Minimal Mappings (also on Wikipedia)
Given any two graph-like structures, e.g., database or XML schemas and ontologies, matching is usually identified as the problem of finding those nodes in the two structures which semantically correspond to one another. Any such pair of nodes is informally called a mapping.
Semantic matching has been proposed as a solution to the semantic heterogeneity problem at the level of schematic metadata (e.g., ontologies). Minimal mappings are high quality mappings such that i) all the other mappings can be computed from them in time linear in the size of the input graphs, and ii) none of them can be dropped without losing property i).
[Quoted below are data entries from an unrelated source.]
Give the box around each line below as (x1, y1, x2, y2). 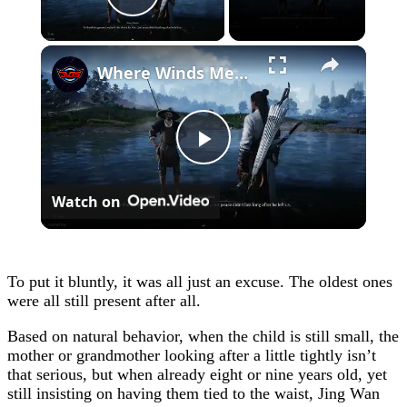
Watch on (51, 191, 121, 212)
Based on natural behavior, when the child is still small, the (7, 326, 399, 345)
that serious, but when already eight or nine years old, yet (7, 364, 387, 383)
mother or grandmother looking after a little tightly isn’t (7, 345, 376, 364)
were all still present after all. (7, 291, 201, 310)
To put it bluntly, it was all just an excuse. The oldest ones (7, 272, 392, 291)
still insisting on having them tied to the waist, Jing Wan (7, 383, 380, 402)
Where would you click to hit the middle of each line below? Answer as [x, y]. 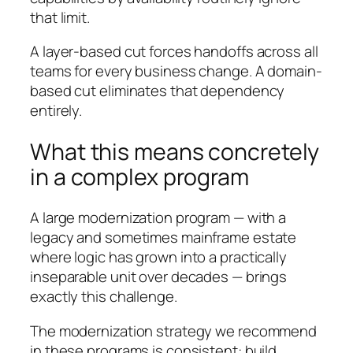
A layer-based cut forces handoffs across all [174, 52]
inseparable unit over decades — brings [159, 277]
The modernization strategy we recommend [174, 331]
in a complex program [139, 176]
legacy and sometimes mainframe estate [163, 238]
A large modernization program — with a [158, 218]
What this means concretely [175, 151]
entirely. [56, 111]
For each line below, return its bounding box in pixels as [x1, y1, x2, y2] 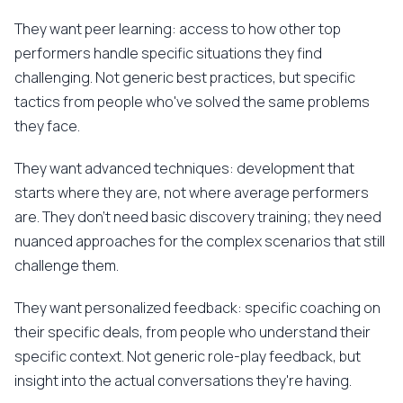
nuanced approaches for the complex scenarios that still [14, 231, 385, 251]
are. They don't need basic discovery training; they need [14, 207, 381, 227]
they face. [14, 116, 80, 136]
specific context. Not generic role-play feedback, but [14, 346, 361, 366]
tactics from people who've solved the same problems [14, 92, 370, 112]
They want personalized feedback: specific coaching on [14, 298, 381, 318]
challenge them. [14, 255, 119, 275]
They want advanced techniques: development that [14, 158, 354, 178]
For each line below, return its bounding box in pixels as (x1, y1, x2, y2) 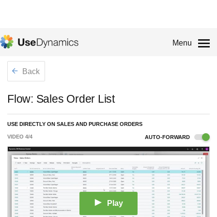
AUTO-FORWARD (145, 134, 191, 140)
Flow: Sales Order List (7, 93, 115, 105)
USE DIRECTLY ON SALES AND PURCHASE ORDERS (7, 121, 142, 127)
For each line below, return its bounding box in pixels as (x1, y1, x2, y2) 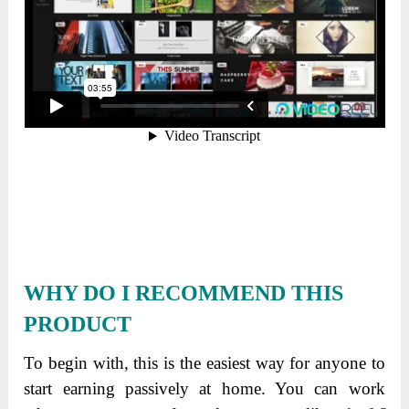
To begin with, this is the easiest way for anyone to (24, 352, 385, 372)
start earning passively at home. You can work (24, 378, 385, 398)
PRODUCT (24, 311, 132, 336)
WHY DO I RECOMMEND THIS (24, 280, 344, 305)
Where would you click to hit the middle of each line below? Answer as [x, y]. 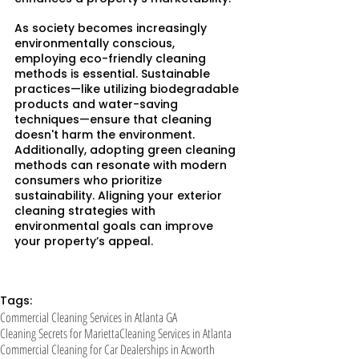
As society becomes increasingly [112, 28]
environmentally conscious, [96, 44]
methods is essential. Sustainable [114, 74]
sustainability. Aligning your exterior [120, 196]
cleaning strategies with [87, 211]
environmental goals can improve [115, 226]
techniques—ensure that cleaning [115, 120]
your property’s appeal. [84, 242]
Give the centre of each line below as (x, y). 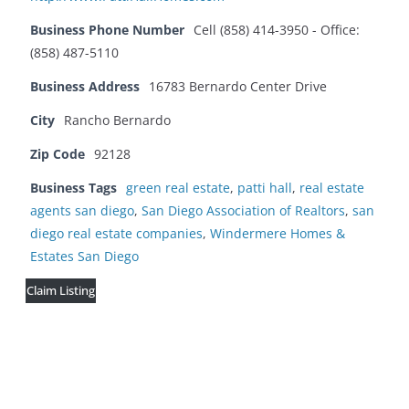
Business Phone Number (107, 30)
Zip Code (58, 154)
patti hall (265, 188)
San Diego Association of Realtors (243, 211)
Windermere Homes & (278, 234)
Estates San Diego (84, 257)
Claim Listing (61, 291)
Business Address (85, 87)
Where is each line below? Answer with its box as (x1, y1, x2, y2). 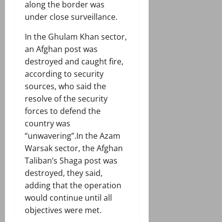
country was (25, 118, 70, 129)
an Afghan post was (25, 44, 98, 55)
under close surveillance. (25, 11, 117, 23)
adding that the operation (25, 180, 121, 191)
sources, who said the (25, 81, 106, 92)
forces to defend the (25, 106, 101, 117)
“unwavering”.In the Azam (25, 130, 120, 142)
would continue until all (25, 192, 112, 204)
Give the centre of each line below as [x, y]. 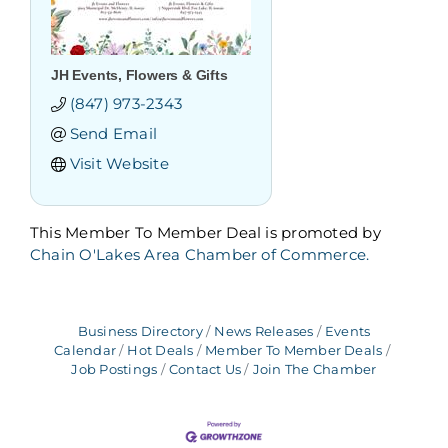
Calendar [85, 351]
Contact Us [205, 370]
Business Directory [140, 332]
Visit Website [119, 164]
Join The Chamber [314, 370]
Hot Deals [160, 351]
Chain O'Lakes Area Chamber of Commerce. [199, 255]
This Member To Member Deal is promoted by [205, 233]
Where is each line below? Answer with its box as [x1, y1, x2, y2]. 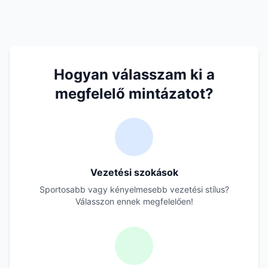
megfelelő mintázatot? [54, 85, 214, 102]
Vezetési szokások [90, 166, 178, 178]
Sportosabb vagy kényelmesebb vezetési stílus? [39, 184, 229, 194]
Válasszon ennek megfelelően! [75, 196, 193, 206]
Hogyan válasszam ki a [53, 66, 215, 83]
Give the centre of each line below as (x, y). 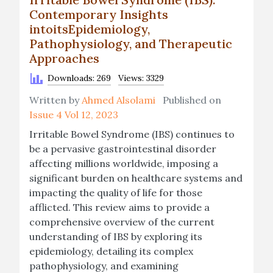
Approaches (64, 58)
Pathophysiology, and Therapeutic (131, 44)
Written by (55, 100)
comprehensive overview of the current (122, 222)
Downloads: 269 (79, 78)
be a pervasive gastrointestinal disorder (123, 149)
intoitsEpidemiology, (90, 29)
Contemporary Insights (99, 14)
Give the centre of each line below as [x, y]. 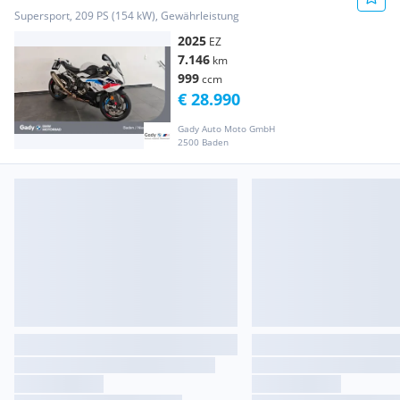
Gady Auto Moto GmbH [226, 128]
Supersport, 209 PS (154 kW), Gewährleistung [127, 16]
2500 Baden [203, 142]
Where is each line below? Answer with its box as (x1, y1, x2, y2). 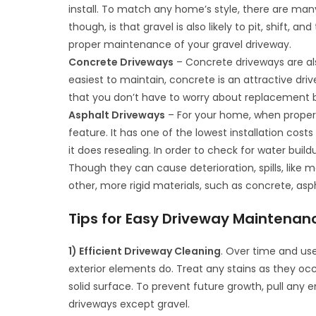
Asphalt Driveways (68, 108, 166, 122)
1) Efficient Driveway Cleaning (68, 244, 221, 258)
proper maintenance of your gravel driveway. (68, 37, 292, 51)
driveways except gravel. (68, 297, 190, 311)
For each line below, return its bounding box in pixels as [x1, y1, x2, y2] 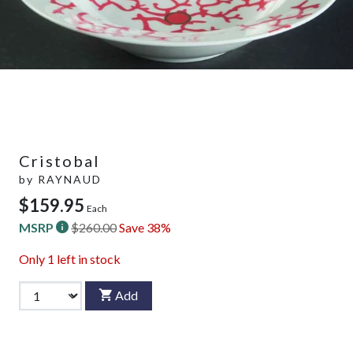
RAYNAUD [38, 172, 102, 186]
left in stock [54, 251, 121, 266]
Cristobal [19, 150, 100, 170]
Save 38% [119, 219, 171, 235]
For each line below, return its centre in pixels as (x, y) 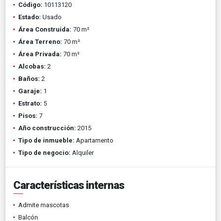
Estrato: (30, 103)
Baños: (29, 78)
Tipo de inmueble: (46, 140)
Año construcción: (47, 128)
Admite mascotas (44, 205)
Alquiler (82, 152)
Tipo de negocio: (44, 152)
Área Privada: (40, 54)
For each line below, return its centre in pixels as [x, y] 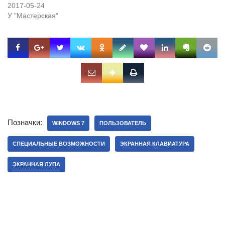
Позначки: [25, 122]
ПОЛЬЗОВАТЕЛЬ [123, 123]
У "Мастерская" [33, 16]
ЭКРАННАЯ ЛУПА [36, 164]
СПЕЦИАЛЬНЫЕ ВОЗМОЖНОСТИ [59, 143]
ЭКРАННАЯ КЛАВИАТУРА [155, 143]
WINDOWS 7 [68, 123]
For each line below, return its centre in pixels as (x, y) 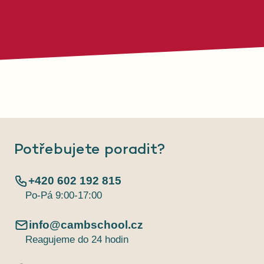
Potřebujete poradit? (90, 150)
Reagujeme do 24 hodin (77, 240)
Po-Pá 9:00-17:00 (63, 196)
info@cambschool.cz (86, 225)
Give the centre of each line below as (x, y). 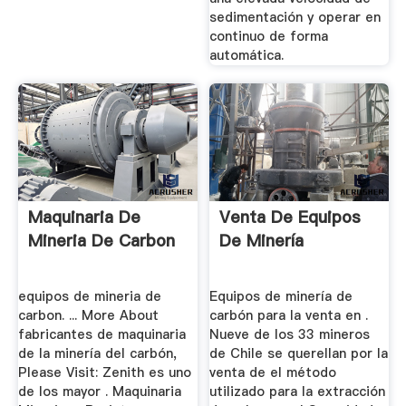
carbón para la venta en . (289, 316)
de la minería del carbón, (97, 354)
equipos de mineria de (89, 297)
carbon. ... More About (88, 316)
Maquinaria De (84, 217)
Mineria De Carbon (101, 241)
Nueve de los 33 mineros (290, 335)
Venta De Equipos (290, 217)
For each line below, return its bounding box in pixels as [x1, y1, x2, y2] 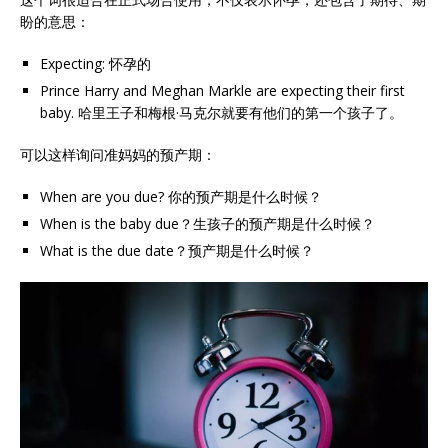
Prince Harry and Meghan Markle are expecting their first [40, 80, 405, 100]
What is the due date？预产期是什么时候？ [40, 240, 314, 260]
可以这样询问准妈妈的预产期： [20, 144, 216, 164]
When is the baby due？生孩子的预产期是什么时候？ [40, 213, 375, 233]
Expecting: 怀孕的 [40, 53, 151, 73]
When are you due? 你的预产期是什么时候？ [40, 186, 322, 206]
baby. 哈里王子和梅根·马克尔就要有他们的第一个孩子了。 [40, 102, 403, 122]
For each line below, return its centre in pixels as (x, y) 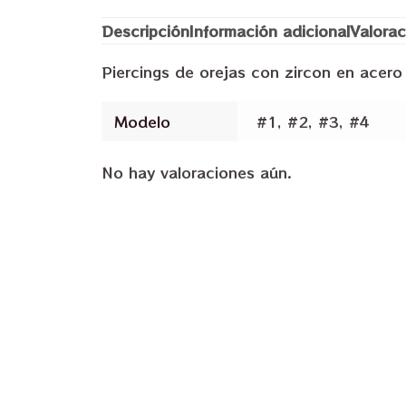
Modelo (143, 122)
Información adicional (270, 31)
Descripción (145, 31)
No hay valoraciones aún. (197, 172)
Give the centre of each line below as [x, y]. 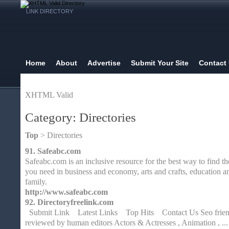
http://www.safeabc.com [66, 192]
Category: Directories [81, 117]
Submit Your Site [160, 63]
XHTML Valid [49, 95]
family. [36, 182]
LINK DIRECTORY [50, 11]
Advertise [104, 63]
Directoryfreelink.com [75, 202]
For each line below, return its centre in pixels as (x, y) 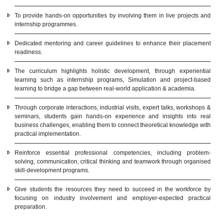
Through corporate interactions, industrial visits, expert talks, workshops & (113, 108)
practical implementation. (48, 134)
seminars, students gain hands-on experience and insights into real (113, 116)
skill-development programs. (52, 170)
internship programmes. (46, 24)
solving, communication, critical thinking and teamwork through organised (113, 162)
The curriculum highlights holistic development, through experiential (113, 71)
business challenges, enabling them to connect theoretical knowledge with (113, 125)
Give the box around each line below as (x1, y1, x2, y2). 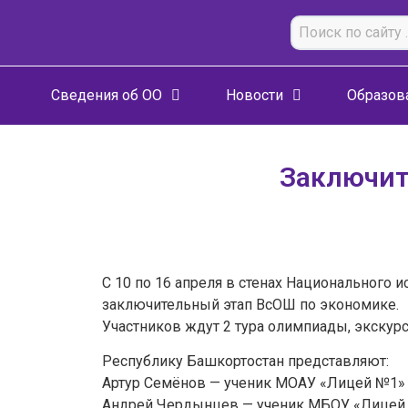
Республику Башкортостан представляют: (102, 352, 389, 371)
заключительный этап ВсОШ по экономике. (102, 296, 399, 313)
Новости (226, 87, 283, 104)
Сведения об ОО (51, 87, 162, 104)
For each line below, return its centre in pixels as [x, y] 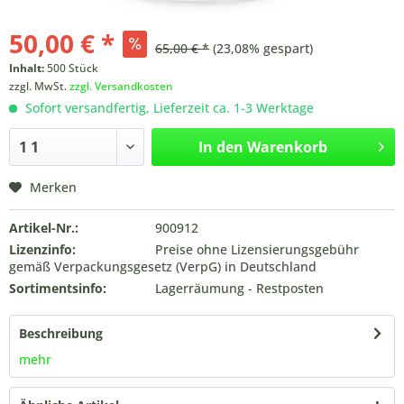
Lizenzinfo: [42, 249]
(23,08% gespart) [263, 48]
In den [220, 147]
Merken [53, 187]
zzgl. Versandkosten [121, 86]
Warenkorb [287, 147]
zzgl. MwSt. [39, 86]
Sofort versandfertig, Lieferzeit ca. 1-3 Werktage [168, 108]
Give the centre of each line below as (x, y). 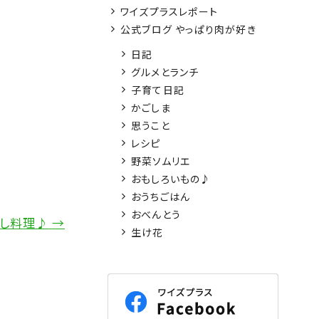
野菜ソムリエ (161, 161)
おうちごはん (161, 197)
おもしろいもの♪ (171, 179)
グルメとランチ (165, 72)
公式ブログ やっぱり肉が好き (188, 30)
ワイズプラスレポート (169, 12)
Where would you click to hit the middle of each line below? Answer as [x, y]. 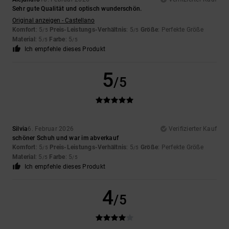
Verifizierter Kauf [192, 129]
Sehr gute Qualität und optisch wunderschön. [77, 9]
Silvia [20, 129]
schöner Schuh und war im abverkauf [66, 138]
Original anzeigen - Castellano [53, 21]
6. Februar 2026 [51, 129]
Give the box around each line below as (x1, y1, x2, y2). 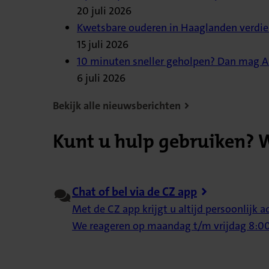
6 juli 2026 (77, 70, 125, 85)
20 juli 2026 (77, 3, 131, 18)
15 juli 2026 (77, 37, 128, 52)
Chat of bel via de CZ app (72, 184, 197, 200)
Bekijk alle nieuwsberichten (53, 98, 181, 113)
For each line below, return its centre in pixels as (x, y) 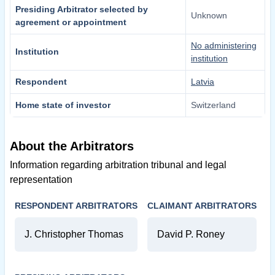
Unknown (209, 16)
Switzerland (213, 105)
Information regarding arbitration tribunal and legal (118, 165)
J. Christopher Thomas (74, 234)
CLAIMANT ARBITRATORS (202, 206)
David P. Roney (191, 234)
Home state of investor (63, 105)
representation (41, 180)
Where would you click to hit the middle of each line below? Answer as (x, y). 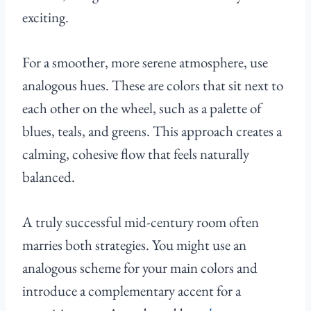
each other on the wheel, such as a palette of (142, 108)
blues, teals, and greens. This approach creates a (152, 131)
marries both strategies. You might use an (134, 245)
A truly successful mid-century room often (141, 222)
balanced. (49, 177)
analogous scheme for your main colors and (140, 268)
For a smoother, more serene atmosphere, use (145, 62)
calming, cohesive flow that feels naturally (136, 154)
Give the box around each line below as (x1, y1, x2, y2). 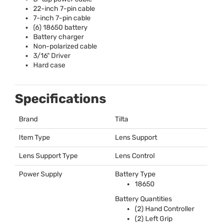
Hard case (33, 60, 65, 69)
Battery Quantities (115, 194, 172, 203)
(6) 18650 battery (33, 23, 88, 32)
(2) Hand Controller (135, 204, 194, 213)
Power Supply (19, 169, 62, 178)
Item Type (19, 133, 50, 142)
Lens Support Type (19, 151, 78, 160)
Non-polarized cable (33, 42, 97, 51)
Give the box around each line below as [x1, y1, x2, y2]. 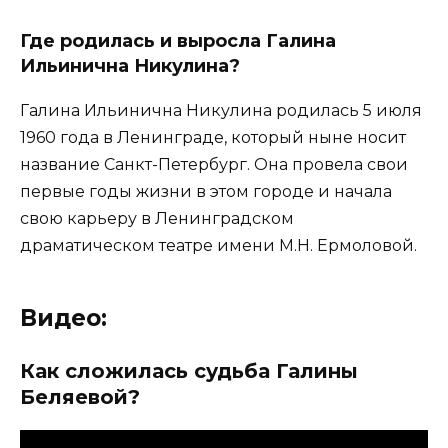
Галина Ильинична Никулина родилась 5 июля [20, 101, 422, 121]
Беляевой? [20, 385, 140, 410]
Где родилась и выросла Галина [20, 30, 336, 53]
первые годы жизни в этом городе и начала [20, 182, 392, 202]
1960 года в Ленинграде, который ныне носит [20, 128, 406, 148]
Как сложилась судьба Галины [20, 359, 358, 384]
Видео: [20, 304, 107, 333]
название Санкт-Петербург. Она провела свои [20, 155, 408, 175]

The proposed technique works on lightweight ontologies, namely on DAG-like graph structures where each node is labelled by a natural language sentence which can be used to compute the meaning of that node as a Description Logic (DL) formula, and where the formula associated to each node is subsumed by the formula of the node above. Furthermore we assume that each mapping is associated with one of the following semantic relations: disjointness, equivalence, more specific and less specific, as implemented for example by SMatch.
The main advantage of minimal mappings is that they are the minimal amount of information that needs to be dealt with. Notice that this is a rather important feature as the number of possible mappings can grow up to n*m with n and m the size of the two input ontologies. In particular, minimal mappings become crucial with large ontologies, e.g. DMOZ, where even relatively small subsets of the number of possible mappings, potentially millions of them, are unmanageable. Minimal mappings provide clear usability advantages. Many systems and corresponding interfaces, mostly graphical, have been provided for the management of mappings but all of them hardly scale with the increasing number of nodes, and the resulting visualizations are rather messy [1]. Furthermore, the maintenance of smaller sets of mappings makes the work of the user much easier, faster and less error prone. Look at [2] for a formal definition of minimal and, dually, redundant mappings, evidence of the fact that the set of minimal mappings always exists and it is unique and an algorithm for computing them.